Comment jauges-tu les limites de l’audace dont tu peux faire preuve?

Inévitablement, j’adore concevoir pour des productions dites classiques, comme une pièce de Shakespeare, avec toujours cette curiosité de découvrir comment la mise en scène et la direction de création peuvent réinventer ces histoires qu’on a vues des dizaines de fois.

L’audace pour moi se jauge par le contexte dans lequel sera présenté le spectacle et par le public qui y sera convié. On n’approche pas la conception visuelle de tous les spectacles de la même façon. Lorsque je m’attaque à une œuvre classique, par exemple, j’adore jouer avec les codes et mélanger les référents. Si l’essence même de la pièce est respectée, le spectateur suivra. On peut alors transposer le marquis de Sade (Robert Lepage dans Quills) en Karl Lagerfeld dans un univers où se côtoient la déchéance de la Révolution française et l’impérialisme pervers aux allures haute couture signé Chanel.

D’un point de vue plus pratique, mon audace est toujours relative à celle de mon équipe de création. Il est important pour moi de ne pas plonger dans une extravagance forcée au détriment du spectacle. Ma relation avec l’interprète est aussi très importante. Il est primordial d’être à l’écoute de ses besoins, de son confort, et que nous nous entendions sur la vision du personnage. François Barbeau disait qu’un bon costume en est un qu’on remarque puis qu’on oublie quelques secondes plus tard. Ce principe prend tout son sens lorsqu’on constate qu’un interprète est malheureux dans son costume : il n’y a rien de pire à voir!

Comme spectateur, quelle expérience souhaites-tu vivre lorsque tu assistes à des productions auxquelles tu n’as pas collaboré?
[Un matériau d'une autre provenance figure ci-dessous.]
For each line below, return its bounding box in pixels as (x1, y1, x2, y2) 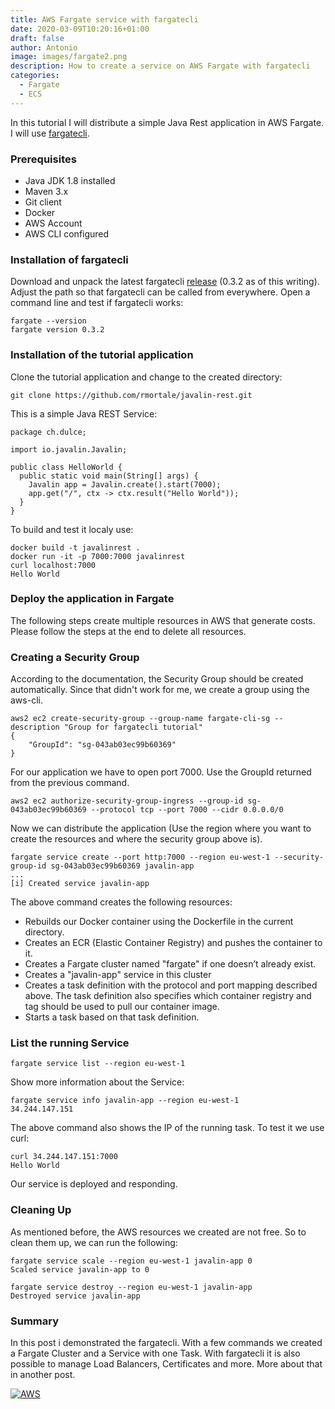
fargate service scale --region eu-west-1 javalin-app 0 (10, 1256, 253, 1266)
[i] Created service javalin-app (10, 879, 150, 889)
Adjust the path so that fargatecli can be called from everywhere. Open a (10, 286, 311, 298)
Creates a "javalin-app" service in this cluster (24, 969, 212, 981)
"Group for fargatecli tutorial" (63, 722, 203, 733)
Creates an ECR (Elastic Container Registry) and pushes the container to (24, 937, 323, 949)
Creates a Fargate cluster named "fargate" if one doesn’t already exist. (24, 958, 317, 970)
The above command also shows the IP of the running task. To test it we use (10, 1122, 325, 1134)
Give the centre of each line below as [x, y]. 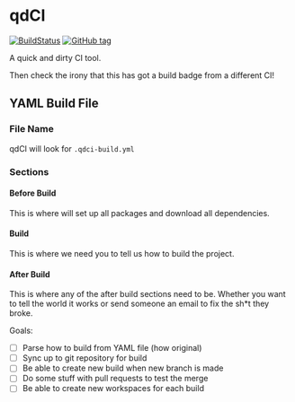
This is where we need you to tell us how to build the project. [122, 253]
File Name [31, 129]
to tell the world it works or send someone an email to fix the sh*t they [139, 304]
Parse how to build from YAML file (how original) [112, 348]
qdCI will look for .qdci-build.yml [72, 148]
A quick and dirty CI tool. [55, 57]
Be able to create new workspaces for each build [113, 389]
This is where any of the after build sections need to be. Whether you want [147, 294]
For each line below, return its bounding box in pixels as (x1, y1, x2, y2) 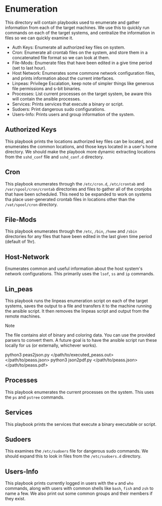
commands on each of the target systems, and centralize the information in (5, 30, 155, 35)
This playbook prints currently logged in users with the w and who (5, 480, 134, 486)
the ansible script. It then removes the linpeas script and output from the (5, 308, 149, 314)
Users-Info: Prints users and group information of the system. (12, 111, 135, 117)
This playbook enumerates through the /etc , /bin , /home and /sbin (5, 228, 137, 234)
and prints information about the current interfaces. (12, 75, 115, 81)
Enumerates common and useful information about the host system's (5, 266, 143, 271)
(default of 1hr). (5, 239, 36, 245)
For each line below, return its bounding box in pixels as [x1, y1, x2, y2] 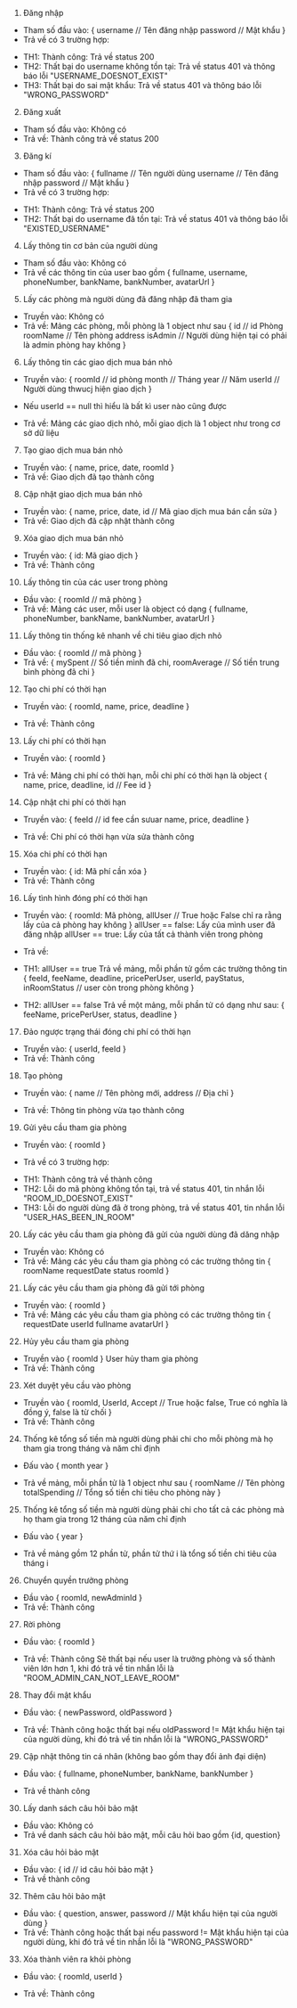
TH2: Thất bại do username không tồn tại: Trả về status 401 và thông [22, 61, 276, 71]
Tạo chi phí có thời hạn [22, 684, 108, 694]
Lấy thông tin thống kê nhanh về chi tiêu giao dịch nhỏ [22, 630, 222, 641]
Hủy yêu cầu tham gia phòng [22, 1336, 130, 1347]
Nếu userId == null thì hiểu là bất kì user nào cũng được [22, 401, 228, 411]
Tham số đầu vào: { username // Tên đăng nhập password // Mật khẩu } [22, 25, 286, 35]
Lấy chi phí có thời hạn [22, 735, 107, 746]
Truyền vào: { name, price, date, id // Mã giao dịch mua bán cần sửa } [22, 506, 278, 516]
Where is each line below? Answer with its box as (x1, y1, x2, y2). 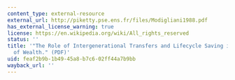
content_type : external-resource (7, 10, 105, 17)
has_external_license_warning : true (7, 23, 114, 30)
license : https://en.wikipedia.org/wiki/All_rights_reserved (7, 29, 190, 37)
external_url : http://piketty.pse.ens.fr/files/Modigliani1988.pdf (7, 17, 208, 24)
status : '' (7, 36, 39, 43)
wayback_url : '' (7, 62, 55, 69)
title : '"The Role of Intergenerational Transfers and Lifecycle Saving (7, 42, 224, 49)
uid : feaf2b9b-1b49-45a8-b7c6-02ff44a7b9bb (7, 56, 136, 63)
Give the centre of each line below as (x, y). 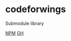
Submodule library (25, 23)
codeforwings (36, 9)
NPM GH (15, 33)
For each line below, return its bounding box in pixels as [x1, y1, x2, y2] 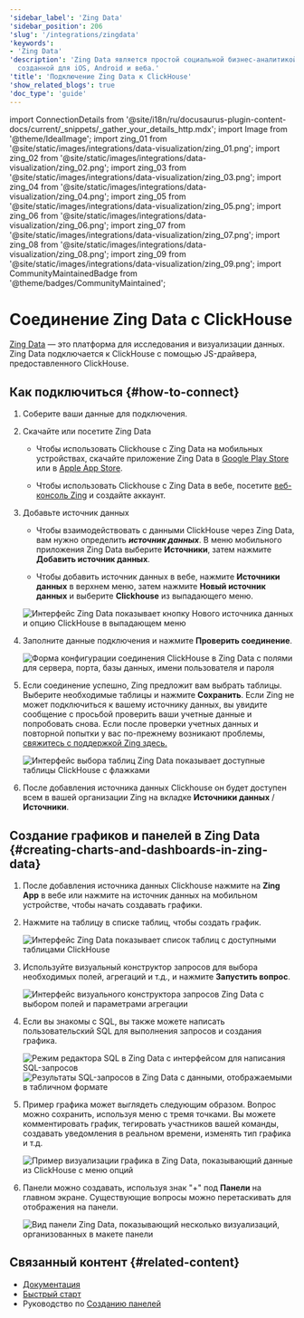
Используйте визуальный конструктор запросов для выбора [22, 961, 258, 973]
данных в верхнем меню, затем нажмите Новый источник [35, 581, 267, 592]
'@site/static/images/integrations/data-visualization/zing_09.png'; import [9, 258, 282, 269]
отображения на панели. [22, 1201, 119, 1213]
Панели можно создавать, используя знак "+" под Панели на [22, 1182, 262, 1193]
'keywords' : [9, 38, 54, 48]
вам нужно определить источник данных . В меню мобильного [35, 535, 282, 546]
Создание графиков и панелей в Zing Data [9, 827, 261, 843]
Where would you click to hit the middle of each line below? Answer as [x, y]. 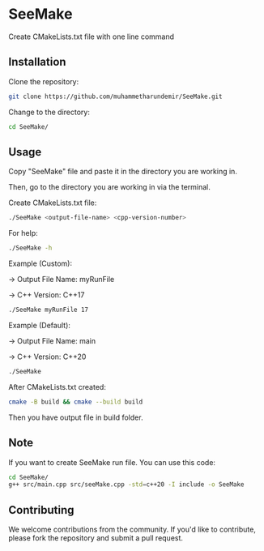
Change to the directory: [49, 112]
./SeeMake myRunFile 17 [49, 310]
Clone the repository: [44, 81]
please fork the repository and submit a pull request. [96, 538]
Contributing [41, 510]
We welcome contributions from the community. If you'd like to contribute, [132, 530]
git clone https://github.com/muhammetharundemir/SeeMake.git [115, 96]
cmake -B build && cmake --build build [76, 402]
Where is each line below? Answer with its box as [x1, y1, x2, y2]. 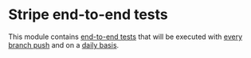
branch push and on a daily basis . [8, 40, 120, 49]
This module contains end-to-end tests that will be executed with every [8, 32, 243, 41]
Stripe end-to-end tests [8, 6, 169, 24]
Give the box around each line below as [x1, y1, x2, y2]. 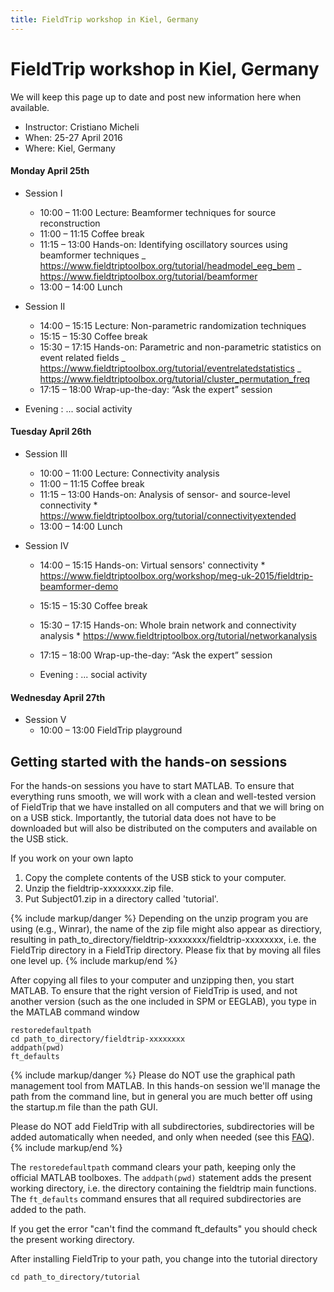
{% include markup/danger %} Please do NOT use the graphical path [10, 1069, 296, 1081]
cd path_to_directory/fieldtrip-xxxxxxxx [10, 1034, 186, 1044]
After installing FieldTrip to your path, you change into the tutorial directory [10, 1252, 318, 1265]
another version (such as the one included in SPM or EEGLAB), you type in [10, 995, 317, 1007]
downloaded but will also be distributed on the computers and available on [10, 822, 318, 834]
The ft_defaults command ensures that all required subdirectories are [10, 1192, 302, 1205]
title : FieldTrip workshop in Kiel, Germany [10, 14, 199, 25]
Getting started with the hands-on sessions [10, 753, 288, 770]
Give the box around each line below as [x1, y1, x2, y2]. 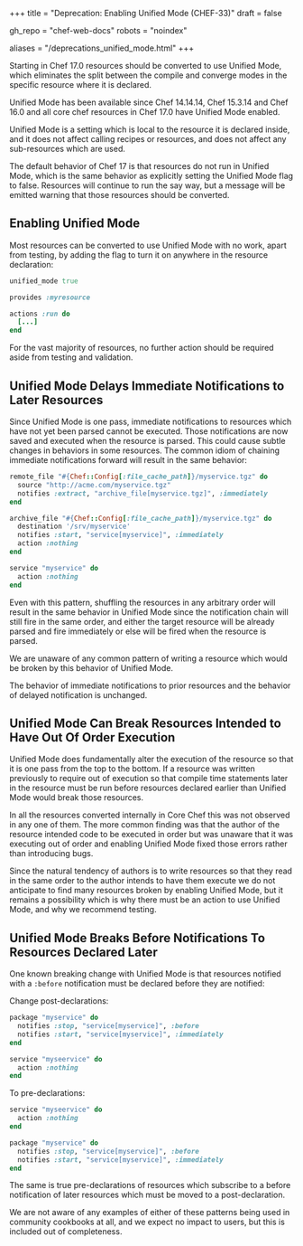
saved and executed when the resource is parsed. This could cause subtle [9, 436, 286, 446]
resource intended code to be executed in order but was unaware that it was [9, 829, 294, 840]
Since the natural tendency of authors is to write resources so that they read [9, 865, 293, 876]
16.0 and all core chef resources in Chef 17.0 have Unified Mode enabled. [9, 107, 280, 117]
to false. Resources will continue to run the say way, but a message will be [9, 180, 286, 191]
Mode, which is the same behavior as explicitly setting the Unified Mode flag [9, 171, 294, 181]
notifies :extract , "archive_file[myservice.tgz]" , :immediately [17, 488, 269, 498]
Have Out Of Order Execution [9, 730, 176, 745]
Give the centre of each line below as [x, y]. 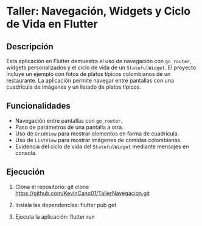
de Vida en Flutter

Je ne suis pas un spectateur indulgent. J’aime la rigueur et l’intelligence. Par déformation professionnelle, je suis très critique à l’égard de l’homogénéité visuelle de la proposition scénographique, ce qui englobe tous les champs de création – décor, costumes, maquillages, éclairages, etc. J’aime ressentir que les concepteurs ont échangé, qu’ils se sont respectueusement écoutés et qu’ils ont choisi la même direction esthétique. Ça me dérange d’assister à un spectacle où j’ai l’impression que chacun y est allé de son propre désir créatif. Pour moi, le travail de collaboration est vraiment primordial dans la création et je le vois tout de suite quand il n’y a pas eu symbiose au sein du noyau créatif.

Sinon, de façon plus générale, j’aime beaucoup me sentir actif et impliqué. J’adore les productions qui plongent le spectateur dans une expérience immersive et dont la réussite fait appel à notre capacité à sortir de notre passivité. Pour moi, le caractère absolu et sacré des arts vivants vient du fait que chaque moment est unique et éphémère. Le Carrefour international de théâtre réussit à nous délecter de productions de ce genre chaque année. Je garde un souvenir impérissable de mon passage sur les planches dans Tragédies romaines du metteur en scène néerlandais Ivo Van Hove (2010).

Un spectacle à l’affiche en 2017-2018 que tu attends avec impatience?

Toujours dans la même veine, j’attends avec impatience de plonger dans la proposition de la compagnie Les Écornifleuses qui présentera Titus en novembre au Théâtre Périscope. Je suis certain qu’Édith Patenaude et toute son équipe sauront nous stupéfier encore une fois! J’avoue être partagé entre la jalousie de ne pas faire partie de cette équipe et la fébrilité de ne pas savoir à quoi m’attendre lorsque je prendrai place dans mon siège.